In the answer, every entry must appear exactly as given.

---

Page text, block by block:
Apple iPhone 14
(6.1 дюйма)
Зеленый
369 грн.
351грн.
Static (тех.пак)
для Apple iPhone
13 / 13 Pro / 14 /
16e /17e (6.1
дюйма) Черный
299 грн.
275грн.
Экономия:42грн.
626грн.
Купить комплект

---

§ Answer space
Page text, block by block:
Apple iPhone 14
(6.1 дюйма)
Зеленый
369 грн.
351грн.
Static (тех.пак)
для Apple iPhone
13 / 13 Pro / 14 /
16e /17e (6.1
дюйма) Черный
299 грн.
275грн.
Экономия:42грн.
626грн.
Купить комплект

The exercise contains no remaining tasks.